Strawberry (Mercedes Torres) dances with love interest Diego (Tyler Waage)

The group of women is led by Diva (Honey Davenport), who attempts to introduce newcomer Strawberry (Mercedes Torres) to the word of prostitution. In a Pretty Woman-esque twist, Strawberry falls madly in love with celebrity client Diego (Tyler Waage). She is ostracized by his rich female friends because of her transsexuality. Yet, she still fares better than her friends, who will soon discover that fellow prostitute Janet (Jay Knowles) has been horrifically murdered by one of her clients. The police will not avenge Janet’s death, nor will her family pay for her funeral. The group comes together to put on a drag show at the popular LGBTQ club, Trinkets, in order to raise the funds to properly lay their friend to rest.

Trinkets touches on the magnitude of problems that the transsexual community endured, and continues to endure, in New York. Although these topics are mentioned, they lack depth and are lost in the flamboyant costuming and outrageous characters.
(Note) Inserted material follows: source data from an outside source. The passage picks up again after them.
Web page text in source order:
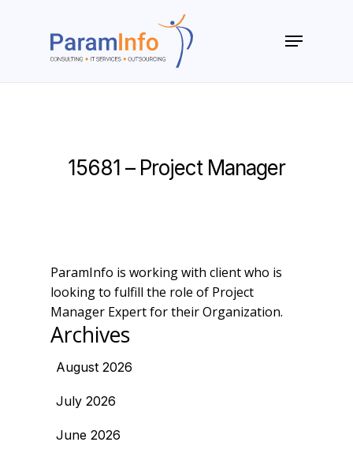
Menu
15681 – Project Manager
ParamInfo is working with client who is
looking to fulfill the role of Project
Manager Expert for their Organization.
Archives
August 2026
July 2026
June 2026

Notwithstanding amateur vocals and acting, the diverse cast’s ardor for the theater makes the play a pleasurable feast for the eyes. The audience devoured the piece, loving the flashy atmosphere and vulgar language. The joy on everyone’s faces while watching the characters sing and dance made this quite apparent. All in all, Trinkets makes for a fun night out on the town if you’re looking to dance and laugh the night away.